Il dono della vulnerabilità

Devo avere incontrato la vulnerabilità quando ero ancora piccola. Probabilmente una volta avrò cercato un abbraccio e non avendolo ricevuto avrò pianto. Devo averla incontrata di nuovo la prima volta che ho detto ti amo, e probabilmente anche la seconda e la terza. E anche tutte le volte che non sono riuscita a dire quello che provavo per paura di non essere accettata o compresa.

Mi sarò sentita vulnerabile quando giovanissima lavoravo per una grande azienda e, sentendomi inadeguata, devo avere scelto di nascondermi dietro una corazza di efficienza e perfezionismo.

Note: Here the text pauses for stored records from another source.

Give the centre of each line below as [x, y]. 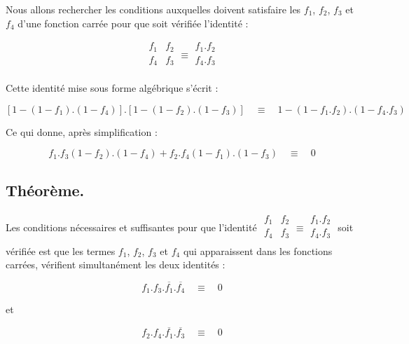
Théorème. [45, 190]
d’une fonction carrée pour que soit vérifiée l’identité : [133, 23]
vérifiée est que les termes [61, 250]
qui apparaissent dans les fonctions [258, 250]
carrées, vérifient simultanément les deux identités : [116, 264]
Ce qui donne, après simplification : [82, 131]
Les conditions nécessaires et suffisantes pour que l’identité [131, 227]
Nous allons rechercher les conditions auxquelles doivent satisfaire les [153, 9]
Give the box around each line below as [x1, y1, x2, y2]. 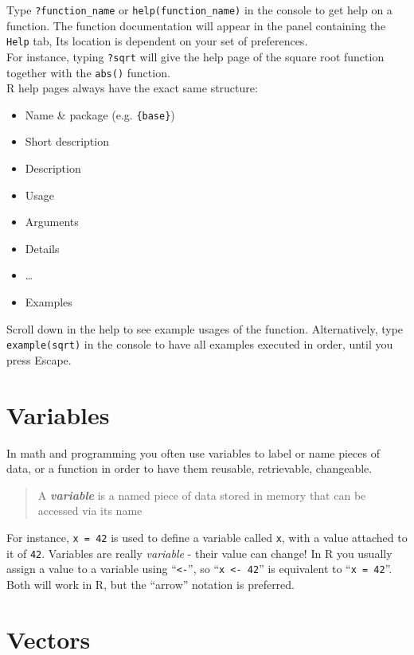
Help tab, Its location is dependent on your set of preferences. [6, 33, 308, 49]
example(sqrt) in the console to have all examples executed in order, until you [6, 336, 393, 353]
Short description [25, 133, 109, 150]
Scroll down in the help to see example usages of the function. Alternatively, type [6, 320, 404, 337]
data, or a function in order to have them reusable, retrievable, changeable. [6, 460, 373, 477]
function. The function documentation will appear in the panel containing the [6, 17, 386, 33]
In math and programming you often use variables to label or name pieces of [6, 444, 380, 461]
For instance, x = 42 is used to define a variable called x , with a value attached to [6, 528, 408, 545]
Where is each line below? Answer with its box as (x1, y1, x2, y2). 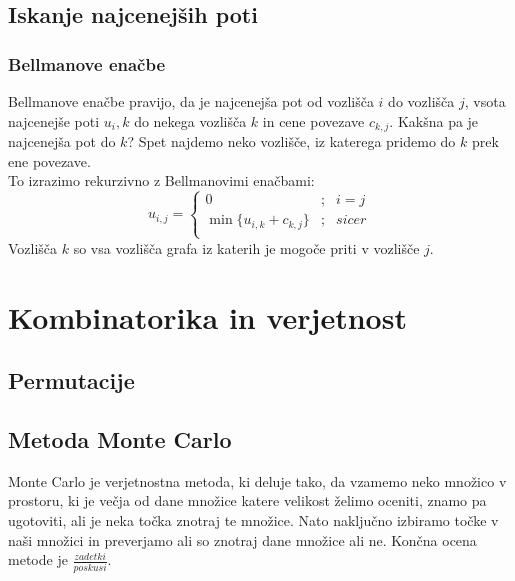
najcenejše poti (8, 110, 100, 131)
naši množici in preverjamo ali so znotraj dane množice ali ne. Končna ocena (8, 529, 477, 550)
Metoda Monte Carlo (8, 424, 232, 455)
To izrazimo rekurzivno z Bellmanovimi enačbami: (8, 170, 315, 191)
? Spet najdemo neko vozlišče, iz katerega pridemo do (127, 131, 456, 152)
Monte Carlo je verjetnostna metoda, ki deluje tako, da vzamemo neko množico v (8, 470, 507, 491)
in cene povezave (262, 110, 365, 131)
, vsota (464, 91, 506, 111)
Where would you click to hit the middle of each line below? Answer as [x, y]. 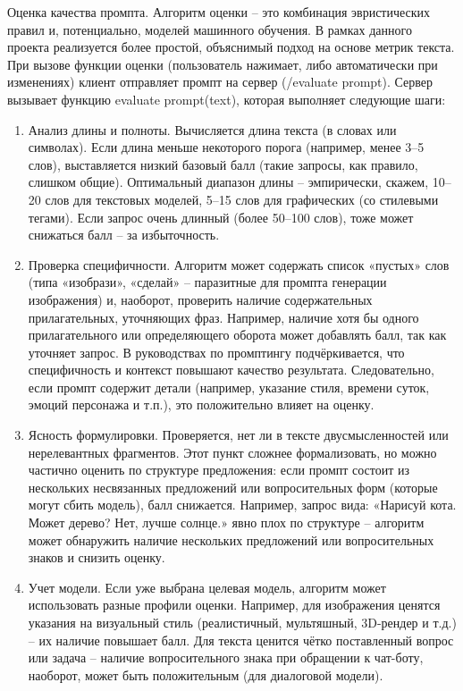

Ricordo chiaramente di essermi sentita spezzata in due quando ho aperto la porta per dire addio per l’ultima volta a una cara amica.

Ero vulnerabile quando ho iniziato a praticare mindfulness: ricordo di non essere neanche riuscita a condividere la motivazione che mi aveva fatto iscrivere al corso MBSR. Quando poche settimane dopo mi è stata offerta la poesia di Naomi Shihab Nye, dal titolo Gentilezza, per molto tempo non riuscivo a andare senza piangere oltre i primi due versi: Prima di sapere cosa sia veramente la gentilezza | devi perdere delle cose. Improvvisamente la sofferenza che avevo nel cuore veniva legittimata e mi veniva indicata la gentilezza come la strada per incontrarmi veramente.

Cosa vuol dire essere vulnerabili? Letteralmente che possiamo essere feriti, che non siamo infallibili, che non possiamo controllare tutto.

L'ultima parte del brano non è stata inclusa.